Metatarsal Foot Surgery
The metatarsal bones are a group of five long bones in the foot. You find them between the tarsal bones and the phalanges of the toes. The details of metatarsal Foot Surgery Podiatrist Dallas, Texas depend upon the severity of the injury.
There is a chance that other treatments will control the pain, but surgery is a distinct option. We want to make it comfortable for you to walk and remove that pebbly feeling. When surgery is necessary, a common scenario is the removal of the heads of the MTPJ and surgery to the big toe.
Tendon Surgery
Podiatrist Dallas, Texas on the tendons can be performed for acute injuries such as ruptures and can also be performed for chronic conditions to lengthen or shorten the tendon, depending on the problem. In some cases, tendons may be re-routed to improve foot and ankle function.
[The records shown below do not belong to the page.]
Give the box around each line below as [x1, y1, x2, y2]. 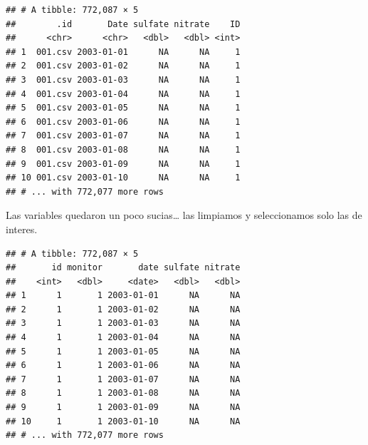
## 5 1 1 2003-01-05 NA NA [6, 346, 241, 357]
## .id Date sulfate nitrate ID [6, 19, 241, 29]
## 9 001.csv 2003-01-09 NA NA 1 [6, 158, 241, 169]
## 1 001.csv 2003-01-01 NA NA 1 [6, 46, 241, 57]
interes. [6, 221, 38, 236]
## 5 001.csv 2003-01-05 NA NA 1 [6, 103, 241, 113]
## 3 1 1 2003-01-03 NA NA [6, 318, 241, 329]
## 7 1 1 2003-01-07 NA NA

Reconstructive Foot Surgery
 Reconstructive surgery of the foot and ankle consists of complex surgical repair that may be necessary to regain function or stability, reduce pain, and prevent further deformity or disease. Unfortunately, there are many conditions or diseases that range from trauma to congenital defects that necessitate surgery of the foot and ankle. Bone screws, pins, wires, staples, and other fixation devices and casts may be utilized to stabilize and repair bone in reconstructive procedures.
Heel Spur Foot Surgery
 Based on the condition and the nature of the disease, heel surgery can provide relief of pain and restore mobility in many cases. The type of procedure is based on examination and usually consists of plantar fascia release, with or without heel spur excision. There have been various modifications and surgical enhancements regarding surgery Podiatrist Dallas, Texas of the heel. Your podiatrist will determine which method is best suited for you.
Bunions Foot Surgery
Bunions occur at the base of the big toe, and they are bony lumps resulting from hallux valgus. Hallux valgus causes the big toe joint to become deformed when it bends towards the other toes. This, in turn, causes the bunions. Surgery for bunions is not all that complicated. We perform an osteotomy, which is a straightening of the big toe and the metatarsals. Recovery time for bunion surgery is about 6 weeks.
Tumblr media
Hammer Toe Foot Surgery
Bunions aren't the only condition caused by hallux valgus. Nasty result it can have is to cause the toes become clawed and deformed. We call this hammer toe. It can be quite painful when walking. We can repair hammertoe by either performing an arthroplasty or an arthrodesis.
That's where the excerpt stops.